§ What is expected
Using the records below, write out again exactly the lines that begin at the line containing "typically be used towards future" and end at the line containing "information, such as booking details", and no other lines.

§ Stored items
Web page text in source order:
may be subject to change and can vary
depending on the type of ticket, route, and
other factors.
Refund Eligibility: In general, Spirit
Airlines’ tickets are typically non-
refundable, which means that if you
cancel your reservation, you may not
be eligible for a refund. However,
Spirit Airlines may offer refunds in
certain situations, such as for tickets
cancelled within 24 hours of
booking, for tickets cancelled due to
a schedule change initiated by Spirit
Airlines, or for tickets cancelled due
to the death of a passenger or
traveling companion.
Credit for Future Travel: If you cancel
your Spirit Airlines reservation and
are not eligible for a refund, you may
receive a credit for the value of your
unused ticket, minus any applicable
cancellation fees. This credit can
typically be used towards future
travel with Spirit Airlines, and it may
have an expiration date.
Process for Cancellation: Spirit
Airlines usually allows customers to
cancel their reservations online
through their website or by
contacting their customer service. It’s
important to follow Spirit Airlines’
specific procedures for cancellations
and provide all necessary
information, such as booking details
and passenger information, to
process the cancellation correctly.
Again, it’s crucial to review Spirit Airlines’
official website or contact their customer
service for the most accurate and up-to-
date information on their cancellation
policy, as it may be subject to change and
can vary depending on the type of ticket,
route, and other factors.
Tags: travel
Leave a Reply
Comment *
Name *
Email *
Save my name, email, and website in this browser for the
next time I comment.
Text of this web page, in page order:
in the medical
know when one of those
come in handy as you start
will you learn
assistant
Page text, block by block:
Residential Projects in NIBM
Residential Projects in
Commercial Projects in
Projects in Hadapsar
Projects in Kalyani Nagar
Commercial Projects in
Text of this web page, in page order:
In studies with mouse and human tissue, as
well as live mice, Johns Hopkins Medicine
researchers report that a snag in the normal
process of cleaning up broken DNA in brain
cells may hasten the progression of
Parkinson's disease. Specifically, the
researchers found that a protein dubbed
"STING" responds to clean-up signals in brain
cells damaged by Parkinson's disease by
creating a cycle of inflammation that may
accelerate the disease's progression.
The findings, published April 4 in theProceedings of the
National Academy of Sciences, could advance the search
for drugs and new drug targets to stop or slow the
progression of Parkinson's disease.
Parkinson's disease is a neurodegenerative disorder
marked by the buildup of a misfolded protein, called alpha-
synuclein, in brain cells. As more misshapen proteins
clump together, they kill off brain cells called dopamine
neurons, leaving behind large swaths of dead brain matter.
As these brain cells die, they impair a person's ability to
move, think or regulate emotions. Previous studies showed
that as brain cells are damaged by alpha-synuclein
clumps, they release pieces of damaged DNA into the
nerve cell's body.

§ Solution
typically be used towards future
travel with Spirit Airlines, and it may
have an expiration date.
Process for Cancellation: Spirit
Airlines usually allows customers to
cancel their reservations online
through their website or by
contacting their customer service. It’s
important to follow Spirit Airlines’
specific procedures for cancellations
and provide all necessary
information, such as booking details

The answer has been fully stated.